That's a photo opportunity, we have these mega container ships coming into Singapore and they use 5, max 6 gantries. 12..... imagine the extra cost....... and the hassle caused trying to remove and supply containers at that rate discharge/loading!


----------



## Geoff Gower (Sep 8, 2011)

*Logistics of feed for 12 gantry's*

I was involved in the early days of containerisation with defining the logistics of working one f the then modern 2200 TEU ships. Needless to say it all relies on the rate of export flows to the port. However this defines the frequency of the ship's schedule as well. Was easier in those days when the UK used only Southampton, but became more complex as Felixstowe came on stream. How they ever fill the current giants mystifies me.


----------



## MikeK (Jul 3, 2007)

Must be an impressive automated ballast system, as the amount of weight coming and going simultaneously must be enormous. Also the strains on the hull for the same reason.

Mike


----------



## Hugh Ferguson (Sep 4, 2006)

I cannt believe the transformation, in what was once a sleepy little port called Port Swettenham-"sweat" being the operative word- to this!
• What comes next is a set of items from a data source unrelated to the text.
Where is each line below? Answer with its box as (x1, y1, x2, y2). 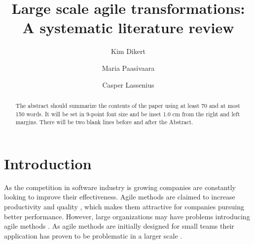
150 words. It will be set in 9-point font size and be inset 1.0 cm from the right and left (15, 109, 240, 118)
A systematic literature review (22, 17, 234, 38)
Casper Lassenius (102, 79, 154, 90)
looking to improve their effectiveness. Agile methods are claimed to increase (4, 192, 235, 202)
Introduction (4, 153, 92, 173)
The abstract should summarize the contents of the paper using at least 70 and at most (15, 101, 240, 109)
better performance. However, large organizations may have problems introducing (4, 211, 250, 221)
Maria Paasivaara (102, 62, 155, 73)
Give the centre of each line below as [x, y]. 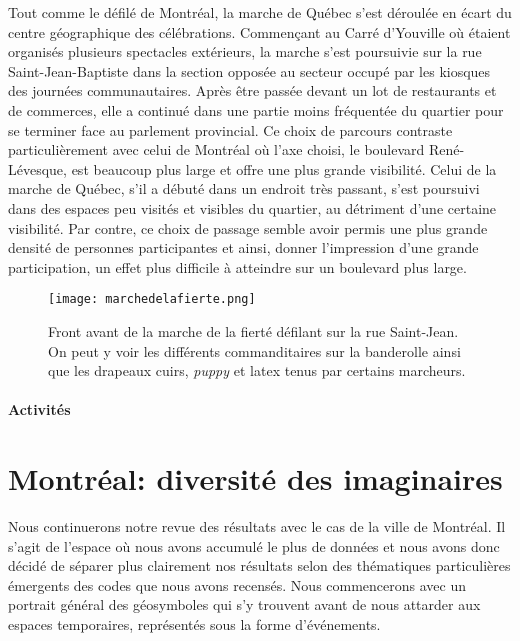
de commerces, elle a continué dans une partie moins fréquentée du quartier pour [256, 109]
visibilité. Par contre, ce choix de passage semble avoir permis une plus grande [248, 227]
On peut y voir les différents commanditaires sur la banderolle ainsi [254, 350]
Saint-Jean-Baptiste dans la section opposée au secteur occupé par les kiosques [249, 70]
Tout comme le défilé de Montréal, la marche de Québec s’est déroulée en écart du [260, 12]
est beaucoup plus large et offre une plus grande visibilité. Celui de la [284, 168]
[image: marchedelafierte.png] [152, 299]
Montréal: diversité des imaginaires [255, 478]
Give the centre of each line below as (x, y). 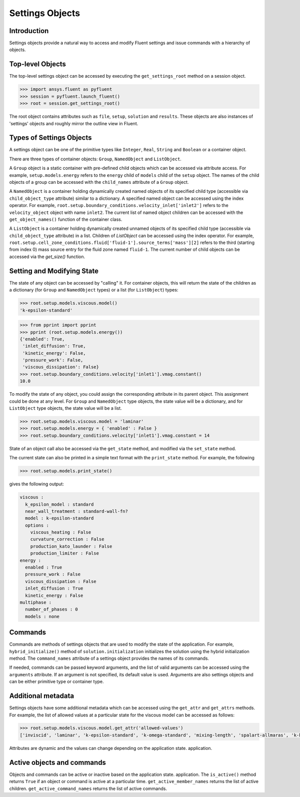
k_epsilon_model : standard (59, 504)
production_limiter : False (65, 553)
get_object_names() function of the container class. (66, 219)
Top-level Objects (37, 64)
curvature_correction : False (67, 539)
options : (37, 525)
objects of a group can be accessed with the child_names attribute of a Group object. (99, 182)
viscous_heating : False (61, 533)
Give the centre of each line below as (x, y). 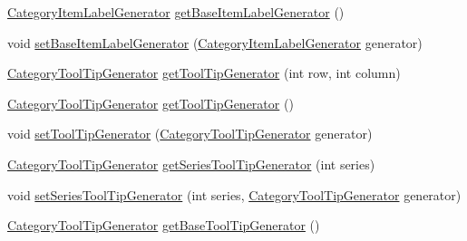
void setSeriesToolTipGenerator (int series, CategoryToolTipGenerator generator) (234, 194)
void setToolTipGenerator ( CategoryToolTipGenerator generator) (190, 134)
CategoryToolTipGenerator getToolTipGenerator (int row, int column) (204, 73)
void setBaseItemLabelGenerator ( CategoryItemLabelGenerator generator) (215, 42)
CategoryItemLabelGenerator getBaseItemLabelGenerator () (176, 12)
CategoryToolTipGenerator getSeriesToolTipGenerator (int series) (191, 164)
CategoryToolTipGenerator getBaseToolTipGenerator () (164, 225)
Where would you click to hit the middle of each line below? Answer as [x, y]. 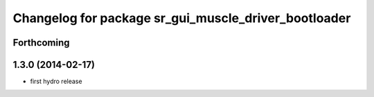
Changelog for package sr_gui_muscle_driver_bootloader [182, 18]
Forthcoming [41, 43]
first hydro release [56, 81]
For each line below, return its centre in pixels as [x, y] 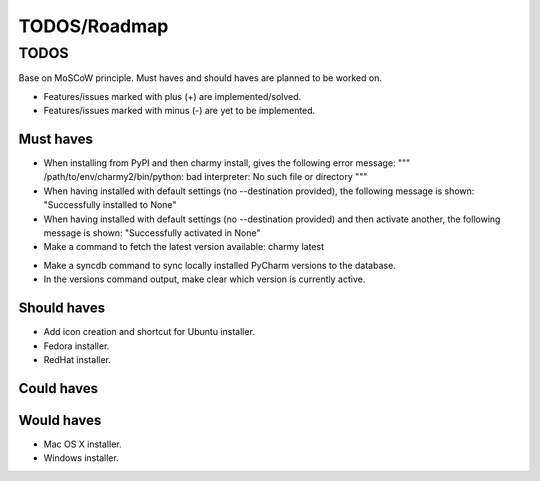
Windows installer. [81, 458]
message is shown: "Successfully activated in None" [152, 233]
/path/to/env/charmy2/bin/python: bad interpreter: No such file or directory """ [205, 177]
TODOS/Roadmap [93, 26]
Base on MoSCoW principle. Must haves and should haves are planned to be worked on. [200, 78]
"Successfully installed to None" [110, 205]
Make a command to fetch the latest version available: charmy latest [184, 247]
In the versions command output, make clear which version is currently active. [204, 279]
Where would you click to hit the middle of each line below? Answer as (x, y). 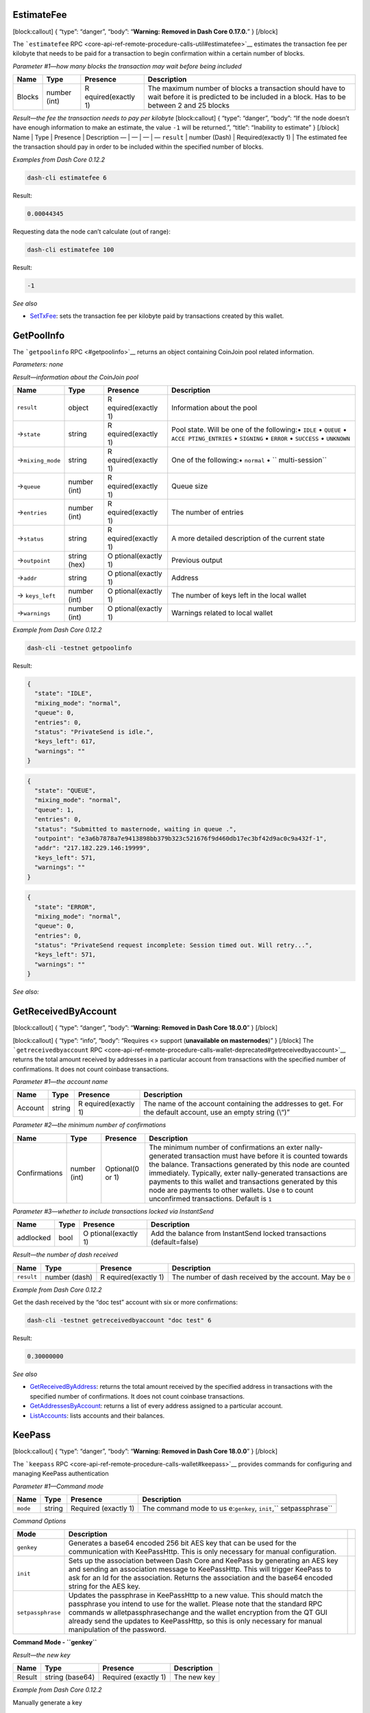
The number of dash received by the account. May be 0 (261, 1277)
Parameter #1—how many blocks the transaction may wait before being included (127, 66)
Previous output (197, 560)
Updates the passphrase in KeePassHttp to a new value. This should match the (196, 1595)
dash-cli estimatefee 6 (67, 177)
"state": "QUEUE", (65, 791)
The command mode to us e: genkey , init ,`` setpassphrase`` (237, 1509)
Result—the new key (42, 1655)
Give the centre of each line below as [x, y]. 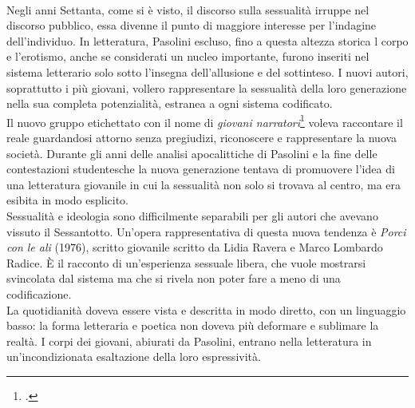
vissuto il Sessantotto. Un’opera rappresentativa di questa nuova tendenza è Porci [206, 231]
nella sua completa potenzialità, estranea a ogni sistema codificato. [170, 103]
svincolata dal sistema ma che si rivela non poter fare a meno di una [174, 278]
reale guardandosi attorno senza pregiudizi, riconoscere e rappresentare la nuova [202, 137]
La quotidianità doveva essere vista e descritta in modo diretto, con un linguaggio [206, 309]
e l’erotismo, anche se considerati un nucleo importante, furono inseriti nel [188, 56]
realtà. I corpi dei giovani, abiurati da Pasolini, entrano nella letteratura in [189, 341]
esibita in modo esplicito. [67, 200]
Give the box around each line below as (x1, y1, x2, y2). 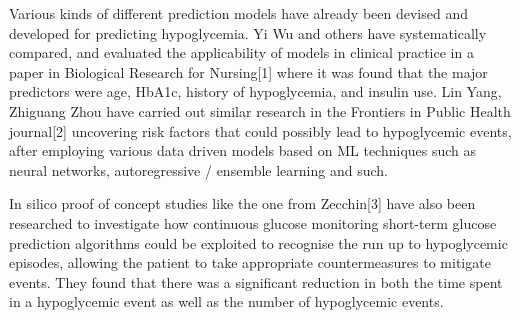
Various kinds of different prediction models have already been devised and (9, 3, 468, 23)
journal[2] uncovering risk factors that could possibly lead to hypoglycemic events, (9, 120, 512, 141)
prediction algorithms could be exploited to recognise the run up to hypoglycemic (9, 232, 508, 253)
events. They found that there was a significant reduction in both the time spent (9, 271, 503, 292)
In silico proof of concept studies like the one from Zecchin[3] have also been (9, 193, 476, 214)
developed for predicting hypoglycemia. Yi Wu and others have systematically (9, 22, 487, 43)
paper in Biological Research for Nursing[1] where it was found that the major (9, 61, 488, 82)
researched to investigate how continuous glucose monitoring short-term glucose (9, 212, 497, 233)
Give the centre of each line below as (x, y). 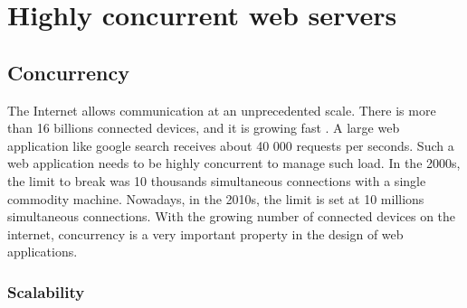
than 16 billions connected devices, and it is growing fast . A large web (204, 128)
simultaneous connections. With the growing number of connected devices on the (232, 216)
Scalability (46, 291)
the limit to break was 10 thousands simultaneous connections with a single (217, 180)
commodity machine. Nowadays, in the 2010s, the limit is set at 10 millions (216, 198)
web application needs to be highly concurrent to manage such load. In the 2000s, (234, 163)
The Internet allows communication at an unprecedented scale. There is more (222, 110)
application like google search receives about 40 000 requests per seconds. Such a (231, 145)
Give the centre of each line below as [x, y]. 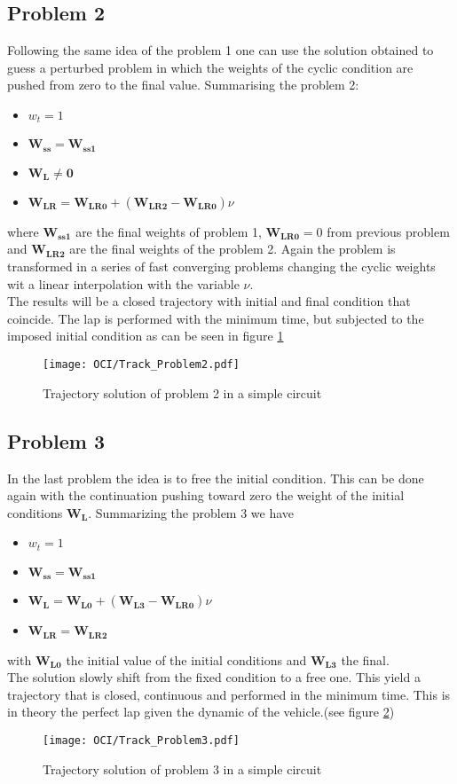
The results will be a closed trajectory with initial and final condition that [209, 301]
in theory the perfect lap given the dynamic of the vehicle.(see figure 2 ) [201, 712]
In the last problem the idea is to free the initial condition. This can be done [216, 478]
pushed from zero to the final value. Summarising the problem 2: [183, 85]
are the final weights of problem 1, [169, 231]
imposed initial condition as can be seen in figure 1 [146, 336]
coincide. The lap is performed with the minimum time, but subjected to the [216, 318]
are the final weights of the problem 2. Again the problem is [232, 249]
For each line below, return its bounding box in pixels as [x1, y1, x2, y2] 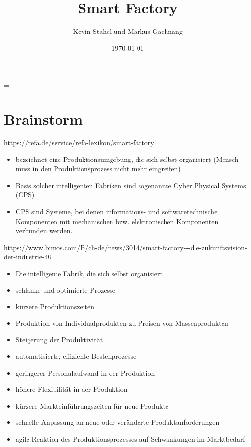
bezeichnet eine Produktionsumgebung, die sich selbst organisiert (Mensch [15, 154, 239, 164]
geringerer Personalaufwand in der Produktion [15, 367, 155, 378]
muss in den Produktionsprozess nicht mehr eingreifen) [15, 163, 181, 174]
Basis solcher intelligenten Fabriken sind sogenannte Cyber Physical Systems [15, 180, 246, 190]
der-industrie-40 [4, 252, 52, 262]
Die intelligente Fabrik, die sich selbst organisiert [15, 268, 163, 278]
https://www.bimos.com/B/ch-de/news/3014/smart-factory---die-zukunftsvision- [4, 242, 247, 252]
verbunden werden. [15, 225, 73, 236]
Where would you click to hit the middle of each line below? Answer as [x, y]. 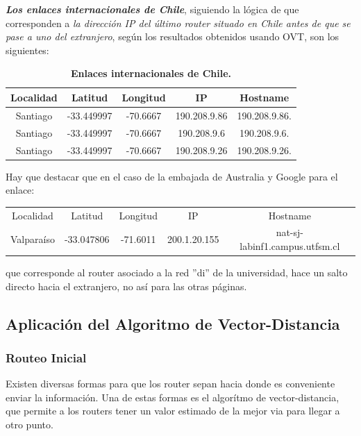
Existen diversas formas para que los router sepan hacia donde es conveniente [170, 384]
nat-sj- [289, 232]
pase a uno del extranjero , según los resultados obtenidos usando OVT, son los [173, 36]
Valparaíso [33, 239]
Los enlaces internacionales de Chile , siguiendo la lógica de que [152, 9]
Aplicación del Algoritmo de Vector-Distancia [173, 323]
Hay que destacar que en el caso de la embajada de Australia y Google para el [172, 176]
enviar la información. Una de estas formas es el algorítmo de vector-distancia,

In Blue Funnel and Glen we always, outward, had about a thousand tons to disgorge and that was done by a couple of gangs that stayed aboard 'till the job was done: took about 48 hours!

On this occasion c.1950- (about my 5th time there), I was 3rd mate of thw Glenartney and I was on cargo watch at about 10pm and whilst trying to instil a bit of life into what was NOT going on in No.3 upper 'tween deck, one of the gang sank his cargo hook into the top of my left arm (still can just make out the scar).


I took exception to that and, not wanting to indulge in fisticuffs , grabbed his other arm and swung him around until the poor bugger lost his balance and fell over. This disgraceful scene was witnessed by Captain Tyller who happened to be leaning over the rail of his deck overlooking No.3.

Times have changed, no doubt about that but at such a pace- good God that was only 65 years ago!!!


----------